The skin of the exotic "Mädchen mit Zopf" is bright green, accentuated with a strong blue, dark green, turquoise and pink-orange. The paint was applied in strong strokes onto the unprimed ground, which the artist boldly left blank here and there. In addition to the face with the large, almond-shaped eyes, Jawlensky also confidently used the elongated surfaces of the propped forearms all the way to the hands for his play of colors, which he entirely liberated from nature’s specifications. This expressive spectacle is framed by the deep black hair and the vibrant dark blue dress in front of the blazing crimson background rendered in equally lively strokes. The white and blue accentuated lace collar encloses the face, which shines in expressive color contrasts, like a bright semicircle that makes for a strong counterpoint to the exotic appeal of her deep black hair.
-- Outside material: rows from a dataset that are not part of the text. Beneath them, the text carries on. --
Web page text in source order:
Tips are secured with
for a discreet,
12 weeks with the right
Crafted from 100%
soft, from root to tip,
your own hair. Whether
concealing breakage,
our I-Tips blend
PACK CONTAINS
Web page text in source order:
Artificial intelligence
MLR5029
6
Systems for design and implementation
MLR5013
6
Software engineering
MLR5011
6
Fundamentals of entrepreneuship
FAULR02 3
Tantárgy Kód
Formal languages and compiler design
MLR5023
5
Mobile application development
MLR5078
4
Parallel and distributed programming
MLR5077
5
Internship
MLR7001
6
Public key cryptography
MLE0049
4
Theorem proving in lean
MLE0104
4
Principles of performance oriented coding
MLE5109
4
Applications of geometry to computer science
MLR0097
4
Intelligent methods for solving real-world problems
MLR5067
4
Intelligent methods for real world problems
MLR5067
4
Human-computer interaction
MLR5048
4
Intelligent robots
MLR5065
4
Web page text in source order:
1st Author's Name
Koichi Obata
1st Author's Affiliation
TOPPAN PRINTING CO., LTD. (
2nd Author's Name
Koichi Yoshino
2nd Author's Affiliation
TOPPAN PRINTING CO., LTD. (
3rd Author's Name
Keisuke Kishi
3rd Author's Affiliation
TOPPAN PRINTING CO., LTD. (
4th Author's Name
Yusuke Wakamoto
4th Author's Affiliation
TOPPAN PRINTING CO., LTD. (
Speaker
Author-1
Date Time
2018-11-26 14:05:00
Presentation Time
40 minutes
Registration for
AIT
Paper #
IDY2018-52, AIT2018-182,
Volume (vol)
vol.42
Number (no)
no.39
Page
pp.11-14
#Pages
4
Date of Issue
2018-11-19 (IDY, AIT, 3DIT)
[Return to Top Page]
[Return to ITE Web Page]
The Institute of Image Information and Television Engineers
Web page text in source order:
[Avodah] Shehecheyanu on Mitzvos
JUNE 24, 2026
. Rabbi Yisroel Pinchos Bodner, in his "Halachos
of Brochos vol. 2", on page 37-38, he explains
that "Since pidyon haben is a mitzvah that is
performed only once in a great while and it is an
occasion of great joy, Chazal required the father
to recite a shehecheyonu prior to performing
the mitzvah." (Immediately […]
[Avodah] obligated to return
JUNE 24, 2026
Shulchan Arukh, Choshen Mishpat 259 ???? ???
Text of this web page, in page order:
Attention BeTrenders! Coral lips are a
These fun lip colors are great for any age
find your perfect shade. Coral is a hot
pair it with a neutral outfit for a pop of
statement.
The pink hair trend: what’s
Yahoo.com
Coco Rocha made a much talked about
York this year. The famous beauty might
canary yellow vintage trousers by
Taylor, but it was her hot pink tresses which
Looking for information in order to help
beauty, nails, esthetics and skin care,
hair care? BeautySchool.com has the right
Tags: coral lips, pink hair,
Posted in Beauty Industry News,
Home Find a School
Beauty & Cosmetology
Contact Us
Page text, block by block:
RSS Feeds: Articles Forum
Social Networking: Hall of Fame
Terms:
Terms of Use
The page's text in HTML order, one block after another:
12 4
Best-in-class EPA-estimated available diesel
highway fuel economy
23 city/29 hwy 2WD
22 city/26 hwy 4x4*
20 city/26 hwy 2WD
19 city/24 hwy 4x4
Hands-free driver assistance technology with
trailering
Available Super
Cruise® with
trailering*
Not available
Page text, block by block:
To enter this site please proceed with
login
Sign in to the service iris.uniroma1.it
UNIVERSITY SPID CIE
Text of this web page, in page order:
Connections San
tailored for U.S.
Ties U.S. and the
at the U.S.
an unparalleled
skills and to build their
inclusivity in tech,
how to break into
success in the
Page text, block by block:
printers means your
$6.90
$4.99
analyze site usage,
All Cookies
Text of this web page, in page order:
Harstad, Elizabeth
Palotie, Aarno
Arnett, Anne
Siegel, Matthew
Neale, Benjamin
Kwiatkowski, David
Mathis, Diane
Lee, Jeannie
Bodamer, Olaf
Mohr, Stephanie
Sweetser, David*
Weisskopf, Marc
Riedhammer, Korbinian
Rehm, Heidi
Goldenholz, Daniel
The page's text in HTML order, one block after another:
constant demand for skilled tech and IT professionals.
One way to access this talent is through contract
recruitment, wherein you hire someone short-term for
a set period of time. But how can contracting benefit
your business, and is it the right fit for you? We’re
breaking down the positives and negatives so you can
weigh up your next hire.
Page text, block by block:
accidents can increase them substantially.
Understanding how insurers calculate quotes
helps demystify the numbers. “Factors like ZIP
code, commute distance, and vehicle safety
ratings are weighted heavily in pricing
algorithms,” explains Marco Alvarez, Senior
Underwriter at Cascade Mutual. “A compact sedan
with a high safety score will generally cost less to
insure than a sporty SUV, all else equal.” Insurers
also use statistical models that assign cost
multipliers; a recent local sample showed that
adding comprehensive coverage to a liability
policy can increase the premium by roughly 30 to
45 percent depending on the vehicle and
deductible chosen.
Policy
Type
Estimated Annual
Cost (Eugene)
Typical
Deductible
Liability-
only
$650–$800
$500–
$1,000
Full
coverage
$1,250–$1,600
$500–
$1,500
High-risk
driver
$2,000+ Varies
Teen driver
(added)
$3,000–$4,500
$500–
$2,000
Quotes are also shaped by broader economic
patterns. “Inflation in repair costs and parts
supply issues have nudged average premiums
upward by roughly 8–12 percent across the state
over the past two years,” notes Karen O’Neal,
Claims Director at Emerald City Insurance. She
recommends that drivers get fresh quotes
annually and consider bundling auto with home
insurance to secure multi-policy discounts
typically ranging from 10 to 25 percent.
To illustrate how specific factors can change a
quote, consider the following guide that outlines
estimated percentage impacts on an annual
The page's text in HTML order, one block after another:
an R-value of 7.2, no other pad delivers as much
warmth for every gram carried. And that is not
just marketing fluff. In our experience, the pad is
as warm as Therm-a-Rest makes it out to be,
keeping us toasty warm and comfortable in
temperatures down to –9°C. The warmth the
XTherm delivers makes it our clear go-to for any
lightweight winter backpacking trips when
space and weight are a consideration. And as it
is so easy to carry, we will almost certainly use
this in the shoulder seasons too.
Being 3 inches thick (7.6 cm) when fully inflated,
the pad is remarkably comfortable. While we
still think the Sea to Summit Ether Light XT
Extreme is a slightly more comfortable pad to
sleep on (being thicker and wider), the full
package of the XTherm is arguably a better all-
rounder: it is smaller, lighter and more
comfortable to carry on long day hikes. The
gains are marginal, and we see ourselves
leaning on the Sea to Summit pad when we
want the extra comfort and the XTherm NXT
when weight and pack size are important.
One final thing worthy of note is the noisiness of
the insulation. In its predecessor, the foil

This extraordinary color scheme in combination with the compositional mastery and spontaneity, the fascinating perspective and the close-up image section make "Mädchen mit Zopf" so special.
While Wassily Kandinsky sought the maximum liberation of color in the landscape, the young Franz Marc turned to an enraptured animal world and finally painted his first blue horses in 1911, Jawlensky entirely focused on painting portraits in the years before WW I. While during Jawlensky's early impressionistic period landscapes, still lifes and portraits were created in equal distribution, this pivotal phase was characterized by a radical concentration on the portrait. Between 1909 and 1912, Jawlensky attained the work group of the extremely colorful, largely de-individualized and sensually enraptured "Heads".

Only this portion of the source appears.